Book Read Free

Power to the Purple!

Page 11

by Sophie Bell


  For the perfume rollout, she still needed a logistics person. Someone to update the spreadsheets and monitor the stock and oversee the product distribution. BellaBritney could barely count past eight. Even when she did, she shouted, introducing each number with a “Gimme a . . . !”

  That got old fast.

  As for K-Liz, Opal had administered the official BeauTek personality analysis—drafted by her mother, naturally. She’d told clueless Karyn it was one of those trivial online friendship quizzes that girls were always taking. The results of her profile confirmed Opal’s gut instincts: K-Liz would be better suited as a middle manager of the mutants.

  Maybe I can’t have Cher and her superbrain, Opal mused, recalling the way Cheri had freaked out about the Vi-Shush the other evening. And Albert Feinstein is no Ultra Violet. He is, however, captain of the mathletes . . .

  As Albert sucked rainbow sprinkles off his sticky fingers, Opaline glanced around the cafeteria. She could hear the cafeteria ladies chatting and clanging pots and pans back in the kitchen. But no one else was there: no other students, no teacher on duty.

  Just her and Albert.

  He was prattling on about something unimportant, like the math test later that morning. Or was it the chess date he still wanted to go on? Whatever! He sounded nervous, which was good.

  Opal needed him to be nervous. She needed that nervous energy. It fed her more than any humble breakfast buffet ever could.

  She leaned across the table, pretending to be interested.

  Albert worked up the courage to look back again. That was his second mistake. Because the same faint, foul smell from before suddenly made him feel quite queasy. And Opaline’s eyes seemed to be spiraling like pinwheels, warm chocolate brown spun through with sugary white injected with eerie pale orange that crackled like . . .

  “Oh, Albert,” Opal imitated, teasing him in a singsong tone as he began to sway back and forth in his seat. “You, ah, you have . . .” She wasn’t afraid to say it straight to his face! “You have a sprinkle on your mouth.” As she looked closer, all the amusement left her voice. “A purple one,” she added flatly. (That was his first mistake!)
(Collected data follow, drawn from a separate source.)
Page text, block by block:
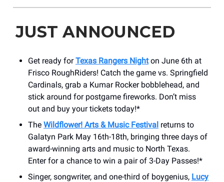
JUST ANNOUNCED
Get ready forTexas Rangers Nighton June 6th at
Frisco RoughRiders! Catch the game vs. Springfield
Cardinals, grab a Kumar Rocker bobblehead, and
stick around for postgame fireworks. Don’t miss
out and buy your tickets today!*
The Wildflower! Arts & Music Festival returns to
Galatyn Park May 16th-18th, bringing three days of
award-winning arts and music to North Texas.
Enter for a chance to win a pair of 3-Day Passes!*
Singer, songwriter, and one-third of boygenius, Lucy
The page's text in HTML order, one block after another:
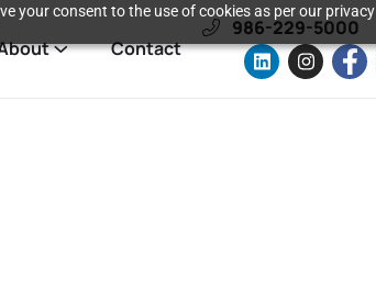
your consent to the use of cookies as per our privacy
Contact
986-229-5000
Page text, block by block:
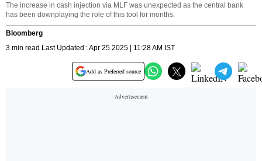
The increase in cash injection via MLF was unexpected as the central bank
has been downplaying the role of this tool for months.
Bloomberg
3 min read Last Updated : Apr 25 2025 | 11:28 AM IST
Add as Preferred source

  “I do?” Albert asked. But before he could say another word, Opaline licked her own pinkie finger, reached across the table, and placed it on the purple sprinkle. On his lips.

  “Shush,” she whispered, eyes spinning. And the electricity shot through her pinkie finger. To Albert’s puckered lips, outlined like a neon sign. To his golden-grill braces. And on through his entire nervous system, traveling all the way up to his brain. Where some corner of his mind, the corner of self-control, short-circuited.

  Opal heard the zzt! of the burnout. She breathed in the wisp of smoke wafting from his ears.

  “Shushed,” Albert droned back. “I am completely and totally shushed.”

  With her free hand, Opal swung a wide circle.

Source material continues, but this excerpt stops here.